日本たばこ産業(JT)が8月17日に全国発売した加熱式たばこの新製品「プルーム・エックス(Ploom X)」。2022年に国内と海外のたばこ事業を一本化するのを前に、研究開発(R&D)部門がいち早く統合して作り上げた。異なるノウハウや慣習に現場は「もめてばかり」。逆にその衝突が初のグローバルモデルを実現させる原動力となった。

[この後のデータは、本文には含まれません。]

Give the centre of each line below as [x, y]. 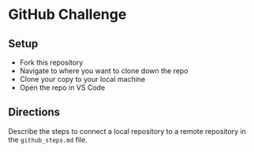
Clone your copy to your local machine [82, 79]
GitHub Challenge [67, 15]
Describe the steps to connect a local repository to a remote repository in [127, 131]
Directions [34, 112]
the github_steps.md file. [48, 139]
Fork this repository [51, 62]
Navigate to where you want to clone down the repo [104, 71]
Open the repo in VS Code [62, 87]
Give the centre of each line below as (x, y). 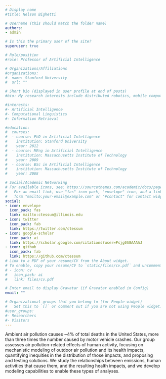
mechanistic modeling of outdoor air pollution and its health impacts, (75, 350)
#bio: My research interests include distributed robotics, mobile (76, 96)
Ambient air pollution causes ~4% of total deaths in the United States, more (82, 334)
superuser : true (22, 46)
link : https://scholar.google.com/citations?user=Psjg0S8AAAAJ (76, 243)
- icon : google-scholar (30, 233)
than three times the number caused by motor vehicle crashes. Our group (80, 339)
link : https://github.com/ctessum (45, 256)
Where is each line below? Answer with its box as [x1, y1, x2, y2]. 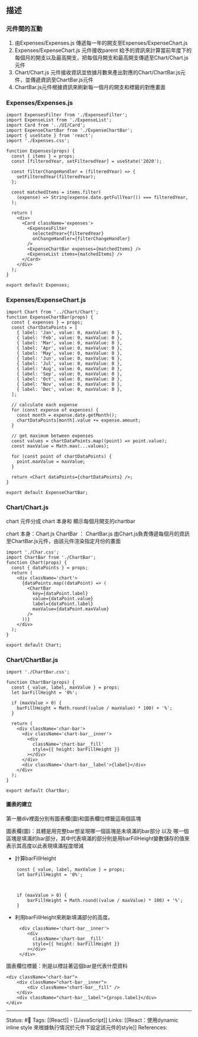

 Ploom XはJTが「最重要戦略商品」と位置づける商品だ。現在、加熱式は国内たばこ市場の約3割を占め、このうちシェアトップは「IQOS(アイコス)」を展開する米フィリップ・モリス・インターナショナル(PMI、約7割)。「glo(グロー)」の英ブリティッシュ・アメリカン・タバコ(BAT)が約2割で追う。約1割と出遅れるJTは今回の新製品で巻き返しを図る。

 Ploom Xでは加熱温度を同社従来品より高めたほか、加熱技術を新たに開発して吸い応えを向上。Bluetoothを搭載し、スマートフォン上でバッテリー残量の確認やデバイスロックができる機能なども付けた。国内だけでなく、海外での展開も予定する。

「最重要戦略商品」に位置づけるJTの新商品「Ploom X」
「最重要戦略商品」に位置づけるJTの新商品「Ploom X」

 市場への浸透という意味で大きな期待を背負う今回の新商品。同時に、JTとしては来年に控える「変革」の行く末を占う商品でもある。それが、22年に予定するJTの国内たばこ事業とJTインターナショナル(JTI)の海外たばこ事業の統合だ。